# PROBLEM TO SOLVE:
Print the lines below word for word, beginning with the first and ending with the line that holds "uint32 t 32-bit", and skip every picture.

# EXERCISE INPUTS:

*** Block opens ***

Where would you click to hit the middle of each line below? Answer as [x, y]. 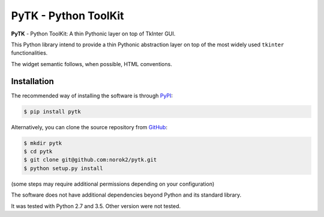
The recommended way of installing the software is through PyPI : [92, 96]
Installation [32, 81]
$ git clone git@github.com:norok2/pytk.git [90, 160]
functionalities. [29, 53]
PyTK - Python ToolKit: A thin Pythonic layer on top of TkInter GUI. [93, 34]
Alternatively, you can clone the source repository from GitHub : [89, 127]
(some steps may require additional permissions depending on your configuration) [113, 184]
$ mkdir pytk [43, 143]
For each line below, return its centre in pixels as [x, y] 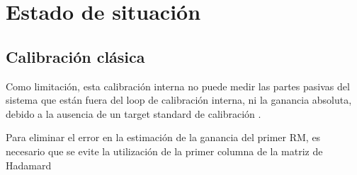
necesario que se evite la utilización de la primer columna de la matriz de [164, 151]
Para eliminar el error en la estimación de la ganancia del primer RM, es [163, 137]
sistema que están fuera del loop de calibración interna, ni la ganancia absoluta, [179, 100]
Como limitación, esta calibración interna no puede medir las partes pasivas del [178, 86]
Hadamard [29, 165]
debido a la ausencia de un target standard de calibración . [134, 113]
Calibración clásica [75, 56]
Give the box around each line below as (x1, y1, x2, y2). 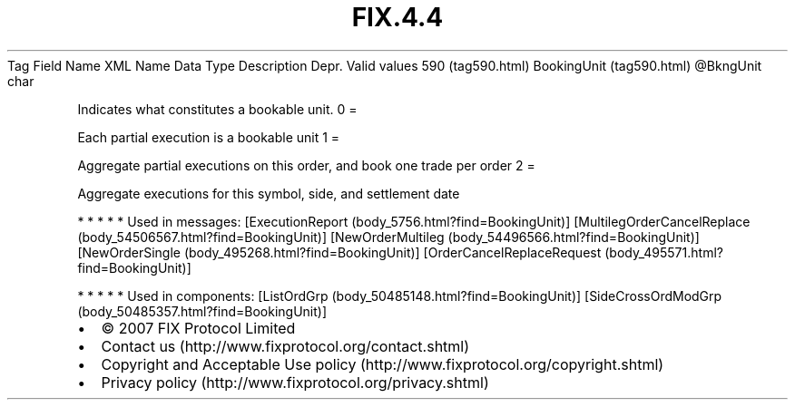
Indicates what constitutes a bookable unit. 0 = (77, 101, 358, 117)
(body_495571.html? (604, 244, 723, 260)
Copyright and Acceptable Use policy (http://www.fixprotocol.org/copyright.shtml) (101, 354, 664, 373)
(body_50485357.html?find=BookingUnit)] (77, 303, 328, 319)
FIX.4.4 (351, 2, 444, 33)
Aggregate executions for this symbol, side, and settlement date (77, 185, 460, 201)
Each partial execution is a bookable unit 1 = (77, 129, 340, 145)
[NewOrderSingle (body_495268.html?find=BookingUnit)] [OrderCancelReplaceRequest (77, 244, 602, 260)
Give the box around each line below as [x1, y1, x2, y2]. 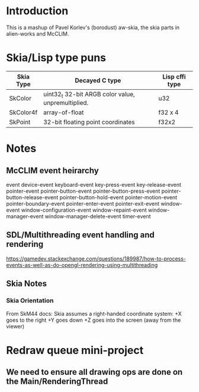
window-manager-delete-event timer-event [44, 213, 151, 220]
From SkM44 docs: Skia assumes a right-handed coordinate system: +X [6, 310, 182, 317]
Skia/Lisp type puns [6, 51, 107, 65]
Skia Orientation [6, 296, 54, 305]
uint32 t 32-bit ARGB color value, [43, 90, 135, 99]
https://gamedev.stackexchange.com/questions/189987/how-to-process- [6, 255, 187, 262]
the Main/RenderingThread [6, 377, 108, 387]
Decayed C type [75, 76, 121, 84]
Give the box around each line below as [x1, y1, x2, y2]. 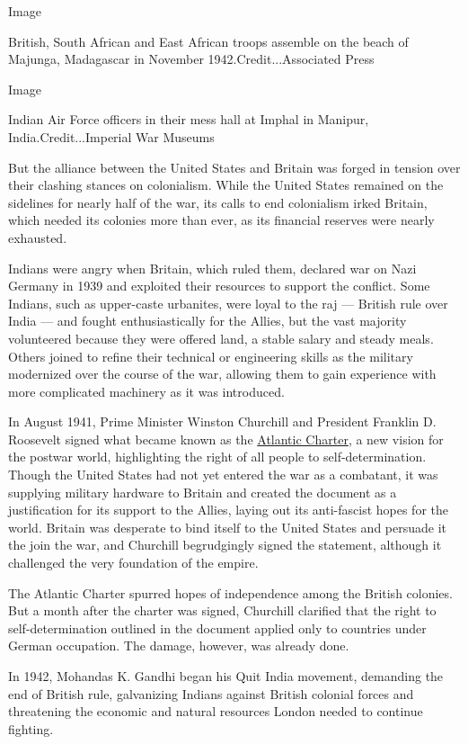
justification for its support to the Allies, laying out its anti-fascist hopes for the [8, 500, 448, 519]
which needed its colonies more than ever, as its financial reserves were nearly [8, 211, 435, 229]
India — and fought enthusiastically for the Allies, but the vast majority [8, 311, 407, 330]
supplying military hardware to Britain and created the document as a [8, 482, 397, 501]
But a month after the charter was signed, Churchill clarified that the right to [8, 601, 437, 620]
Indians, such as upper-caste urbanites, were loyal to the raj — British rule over [8, 293, 448, 312]
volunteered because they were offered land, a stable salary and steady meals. [8, 328, 434, 347]
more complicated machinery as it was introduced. [8, 381, 285, 400]
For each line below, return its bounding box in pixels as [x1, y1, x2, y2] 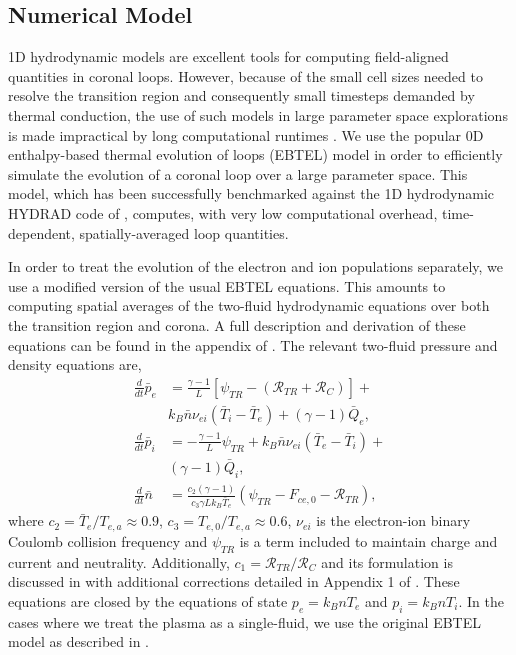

*** Block closes ***

# SOLUTION FOR THIS EXERCISE:
Where would you click to hit the middle of each line below? Answer as [x, y]. 
The recommended way of installing the software is through PyPI : [92, 96]
Installation [32, 81]
$ git clone git@github.com:norok2/pytk.git [90, 160]
functionalities. [29, 53]
PyTK - Python ToolKit: A thin Pythonic layer on top of TkInter GUI. [93, 34]
Alternatively, you can clone the source repository from GitHub : [89, 127]
(some steps may require additional permissions depending on your configuration) [113, 184]
$ mkdir pytk [43, 143]
For each line below, return its centre in pixels as [x, y] 
necesario que se evite la utilización de la primer columna de la matriz de [164, 151]
Para eliminar el error en la estimación de la ganancia del primer RM, es [163, 137]
sistema que están fuera del loop de calibración interna, ni la ganancia absoluta, [179, 100]
Como limitación, esta calibración interna no puede medir las partes pasivas del [178, 86]
Hadamard [29, 165]
debido a la ausencia de un target standard de calibración . [134, 113]
Calibración clásica [75, 56]
Give the box around each line below as (x1, y1, x2, y2). 
Indicates what constitutes a bookable unit. 0 = (77, 101, 358, 117)
(body_495571.html? (604, 244, 723, 260)
Copyright and Acceptable Use policy (http://www.fixprotocol.org/copyright.shtml) (101, 354, 664, 373)
(body_50485357.html?find=BookingUnit)] (77, 303, 328, 319)
FIX.4.4 (351, 2, 444, 33)
Aggregate executions for this symbol, side, and settlement date (77, 185, 460, 201)
Each partial execution is a bookable unit 1 = (77, 129, 340, 145)
[NewOrderSingle (body_495268.html?find=BookingUnit)] [OrderCancelReplaceRequest (77, 244, 602, 260)
Give the box around each line below as [x1, y1, x2, y2]. 
window-manager-delete-event timer-event [44, 213, 151, 220]
From SkM44 docs: Skia assumes a right-handed coordinate system: +X [6, 310, 182, 317]
Skia/Lisp type puns [6, 51, 107, 65]
Skia Orientation [6, 296, 54, 305]
uint32 t 32-bit ARGB color value, [43, 90, 135, 99]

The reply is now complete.